Work required:
Word for word, repeat all the entries below, but without the pictures.

Records drawn from a dataset:
────────────────────────────────────────
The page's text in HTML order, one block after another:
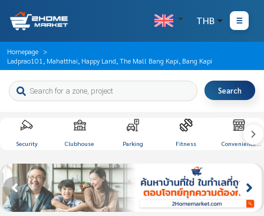
THB
Homepage
Ladprao101, Mahatthai, Happy Land, The Mall Bang Kapi, Bang Kapi
Search
Security Clubhouse Parking Fitness Convenience
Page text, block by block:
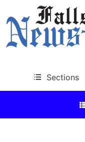
Sections
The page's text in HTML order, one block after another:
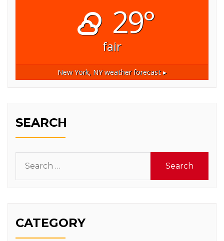
29°
fair
New York, NYweather forecast ▸
SEARCH
for:
CATEGORY
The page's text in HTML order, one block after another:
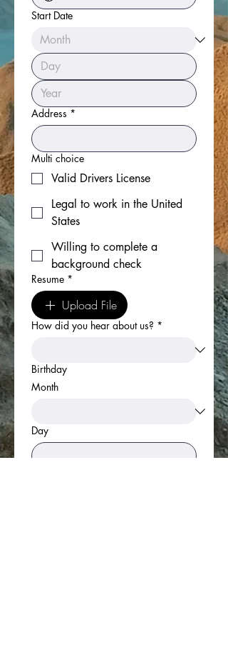
Start Date
Address *
Multi choice
Valid Drivers License
Legal to work in the United
States
Willing to complete a
background check
Resume *
Upload File
How did you hear about us? *
Birthday
Month
Day
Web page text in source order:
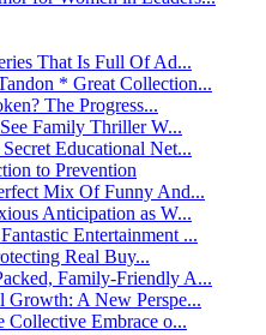
That Is Full Of Ad...
* Great Collection...
The Progress...
Family Thriller W...
Educational Net...
to Prevention
Mix Of Funny And...
Anticipation as W...
Entertainment ...
Real Buy...
Family-Friendly A...
Growth: A New Perspe...
Collective Embrace o...
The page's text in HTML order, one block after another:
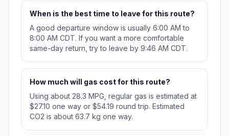
When is the best time to leave for this route?
A good departure window is usually 6:00 AM to
8:00 AM CDT. If you want a more comfortable
same-day return, try to leave by 9:46 AM CDT.
How much will gas cost for this route?
Using about 28.3 MPG, regular gas is estimated at
$27.10 one way or $54.19 round trip. Estimated
CO2 is about 63.7 kg one way.
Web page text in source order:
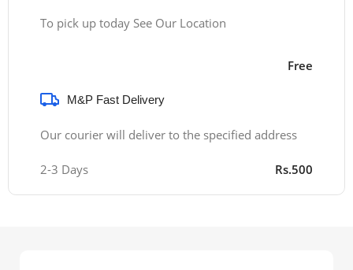
To pick up today See Our Location
Free
M&P Fast Delivery
Our courier will deliver to the specified address
2-3 Days Rs.500
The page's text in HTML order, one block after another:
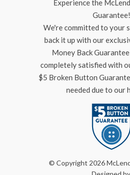
Experience the
Guarantee!
We're committed to your
back it up with our
Money Back
completely satisfied with
$5 Broken Button
needed due to our
© Copyright 2026
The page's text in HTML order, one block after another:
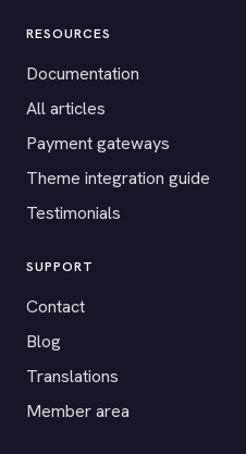
RESOURCES
Documentation
All articles
Payment gateways
Theme integration guide
Testimonials
SUPPORT
Contact
Blog
Translations
Member area
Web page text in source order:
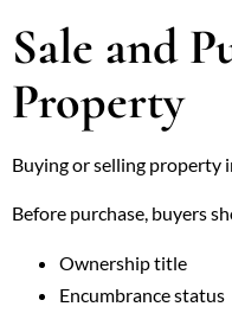
Sale and
Property
Buying or selling property
Before purchase, buyers
Ownership title
Encumbrance status
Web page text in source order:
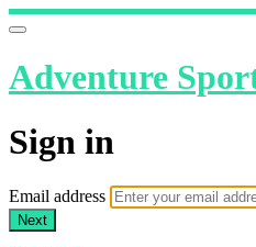
Adventure
Sign in
Email address
Next
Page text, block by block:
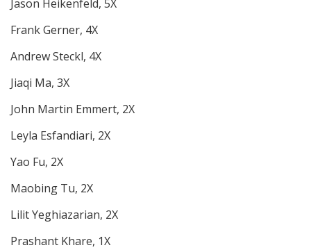
Jason Heikenfeld, 5X
Frank Gerner, 4X
Andrew Steckl, 4X
Jiaqi Ma, 3X
John Martin Emmert, 2X
Leyla Esfandiari, 2X
Yao Fu, 2X
Maobing Tu, 2X
Lilit Yeghiazarian, 2X
Prashant Khare, 1X
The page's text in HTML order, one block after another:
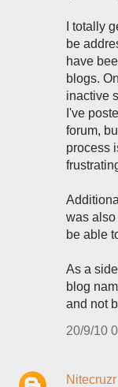
I totally
be
have
blogs.
inactive
I've
forum,
process
was also
be able
As a
blog
and not
20/9/10
Nitecruzr
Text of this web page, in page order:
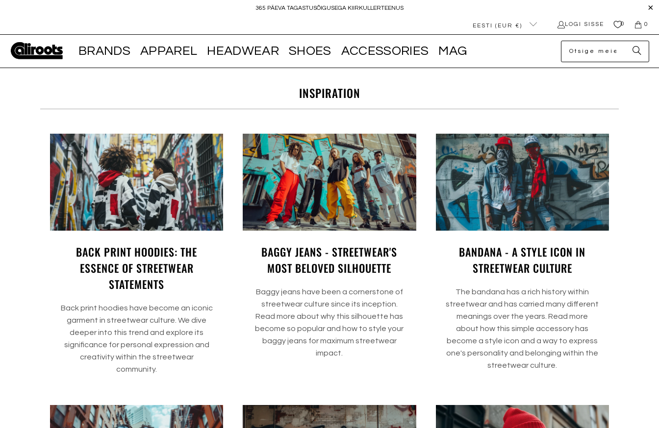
────────────────────────────────────────
Solution to this task:
The page's text in HTML order, one block after another:
THB
Homepage
Ladprao101, Mahatthai, Happy Land, The Mall Bang Kapi, Bang Kapi
Search
Security Clubhouse Parking Fitness Convenience
Page text, block by block:
Sections
The page's text in HTML order, one block after another:
29°
fair
New York, NYweather forecast ▸
SEARCH
for:
CATEGORY
The page's text in HTML order, one block after another:
Start Date
Address *
Multi choice
Valid Drivers License
Legal to work in the United
States
Willing to complete a
background check
Resume *
Upload File
How did you hear about us? *
Birthday
Month
Day
Web page text in source order:
That Is Full Of Ad...
* Great Collection...
The Progress...
Family Thriller W...
Educational Net...
to Prevention
Mix Of Funny And...
Anticipation as W...
Entertainment ...
Real Buy...
Family-Friendly A...
Growth: A New Perspe...
Collective Embrace o...
The page's text in HTML order, one block after another:
When is the best time to leave for this route?
A good departure window is usually 6:00 AM to
8:00 AM CDT. If you want a more comfortable
same-day return, try to leave by 9:46 AM CDT.
How much will gas cost for this route?
Using about 28.3 MPG, regular gas is estimated at
$27.10 one way or $54.19 round trip. Estimated
CO2 is about 63.7 kg one way.
Web page text in source order:
To pick up today See Our Location
Free
M&P Fast Delivery
Our courier will deliver to the specified address
2-3 Days Rs.500
The page's text in HTML order, one block after another:
Experience the
Guarantee!
We're committed to your
back it up with our
Money Back
completely satisfied with
$5 Broken Button
needed due to our
© Copyright 2026
The page's text in HTML order, one block after another:
RESOURCES
Documentation
All articles
Payment gateways
Theme integration guide
Testimonials
SUPPORT
Contact
Blog
Translations
Member area
Web page text in source order:
Sale and
Property
Buying or selling property
Before purchase, buyers
Ownership title
Encumbrance status
Web page text in source order:
Adventure
Sign in
Email address
Next
Page text, block by block:
Jason Heikenfeld, 5X
Frank Gerner, 4X
Andrew Steckl, 4X
Jiaqi Ma, 3X
John Martin Emmert, 2X
Leyla Esfandiari, 2X
Yao Fu, 2X
Maobing Tu, 2X
Lilit Yeghiazarian, 2X
Prashant Khare, 1X
The page's text in HTML order, one block after another:
I totally
be
have
blogs.
inactive
I've
forum,
process
was also
be able
As a
blog
and not
20/9/10
Nitecruzr
Text of this web page, in page order:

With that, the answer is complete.